According to Peccoud, the biggest computational challenge for synthetic biology is defining the parameters of models. In the community, there is a general assumption that it will be possible to estimate the functional parameters associated with genetic parts through thorough parts characterization efforts like the Biofab Project. This may not be the best approach, however. "Many in the community have embraced the idea of data sheets for genetic parts, which assumes that parts' function is fairly context-independent," Peccoud says. "Unfortunately, there are very few hard results to show that this assumption is correct."
He points to the work of MIT synthetic biologist Chris Voigt, who developed a biophysical model that integrates sequences from the ribosome binding sites and also the 5' region of the coding sequence.

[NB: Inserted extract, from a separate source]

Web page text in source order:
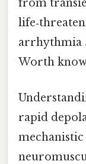
from
arrhythmia
Worth
rapid

Voigt's work demonstrated that context dependencies might be the rule rather than the exception.
"This leads to a wealth of computational complication, so we need powerful experimental designs to systematically explore possible context dependencies," Peccoud says. "We also need to figure out what parameters can be estimated based on the power of our characterization protocols, and what parameters cannot be determined."
All that noise
Another factor that greatly complicates all computational problems in synthetic biology is the noise affecting the dynamics of molecular networks. Stochastic models are inherently more computationally demanding than deterministic models, and they are also much more complex at the theoretical level. Even something as simple as detecting stochastic oscillations is not trivial and, as of yet, there is no theory for bifurcation analysis on stochastic models.
While most synthetic biology simulation and analysis programs can be operated on a desktop computer or single workstation, there will likely be a time in the near future when high-performance computing will become necessary. However, there are some tools that make use of distributed computing like the Ribosome Binding Site Calculator, which is used to analyze synthetic ribosome binding site sequences and provides results with a list of start codons in the mRNA transcript together with predicted translation initiation rates. RBS was designed by Penn State University's Howard Salis, and uses the TeraGrid for its computational power.
"We are exploring the idea of HPC hardware dedicated to hosting synbio applications and customized to the computing workflow of the application they host, which is an approach consistent with other bioinformatics trends," Peccoud says. "As we better understand the structure of the computing workflow, we can customize the computing hardware by combining different computing processors, such as GPUs or FPGAs, to maximize the horsepower without blowing up the cost of the computing infrastructure."